[[!tag linux debian]]

I got into a discussion recently about what a Linux distribution actually is. To some people, a distro is just a convenient way of source of binaries from which to pick what you install, either on your own computer or when creating an embedded system, or some other specific kind of system. To others it's a way of life, and the realization of the ideals of software freedom. To yet others, a distro is an outdated concept that will go away in the near-ish future, to be replaced by ... something.

Here's my take: a Linux distribution is defined by the following things:

  • It's a specific, chosen set of upstream projects. The selection criteria vary wildly between distros, and may be based on things like purpose, quality, licenses, etc. Debian, for example, chooses pretty much everything that is free software, but a distro targeted at providing NAS devices would choose a much smaller set.
  • It's a set of changes made to the upstream code, and specific configurations of the upstream code, in order make all the software work well together. For example, if the distro supports multiple mail transport agents, they might all need to be patched and configured to store incoming mail the same way by default.
  • It's the tools, processes, policies, and workflows used to develop the distribution.
  • It's the tools provided to the people using the distribution to install and manage their systems.
  • It's the people and companies who develop the distribution and support its users, and their shared values and purpose. This may be a real community, or just the kind of community that exists as a web page.

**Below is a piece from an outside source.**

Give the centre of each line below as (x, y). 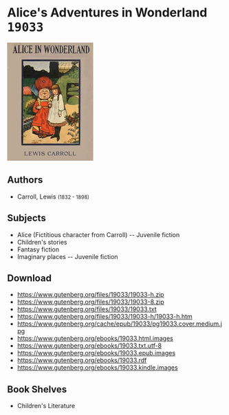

Historically, there has been a lot of variation in all aspects mentioned above. Some of this variation may today be unnecessary. For example, it might be helpful for more distributions to share work on common tools, so that not everyone needs to re-invent and re-implement the same kinds of tools. However, my gut feeling is that due to the inherent interconnectedness of all things, it may be very difficult to have one set of tools to support well all workflows, policies, processes, and communities.

The most important differentiating factors between the various distros are not the tools, but the community values, the perceived purpose of the distro, and the resultant criteria for choosing what to include and the workflow for developing the distro.

Even when two distros use the same tools, there can be a lot of difference in the end result. Fedora and RHEL, for example, use a lot of the same infrastructure, but their purpose is entirely different. Debian and Ubuntu use mostly the same packages, even, and still there's a huge difference between the two distros: one aims at a high quality system based on free software, the other aims to support the business of one particular company.

For this reason, there will always be a lot of Linux distributions around, and that is good.